• EXERCISE
Each line from the one that holds "How to Roast [234, 170]" to the end of the records is to be retyped exactly. Pictures are not part of the copy.

***** DATA TO EXAMINE *****

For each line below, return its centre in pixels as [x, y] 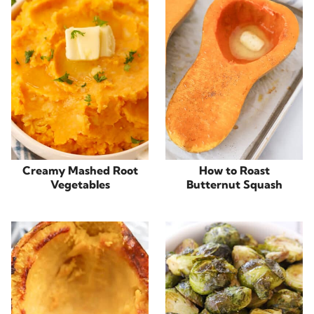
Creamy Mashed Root [80, 170]
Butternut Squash [234, 184]
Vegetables [80, 184]
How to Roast [234, 170]
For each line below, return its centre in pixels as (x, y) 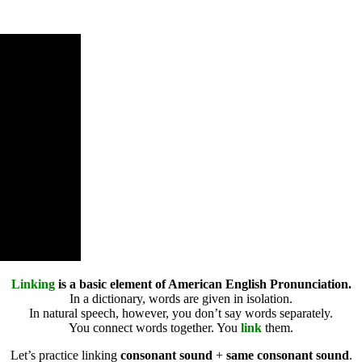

*****

• RESULT OF THIS EXERCISE
How to Roast [234, 170]
For each line below, return its centre in pixels as (x, y) 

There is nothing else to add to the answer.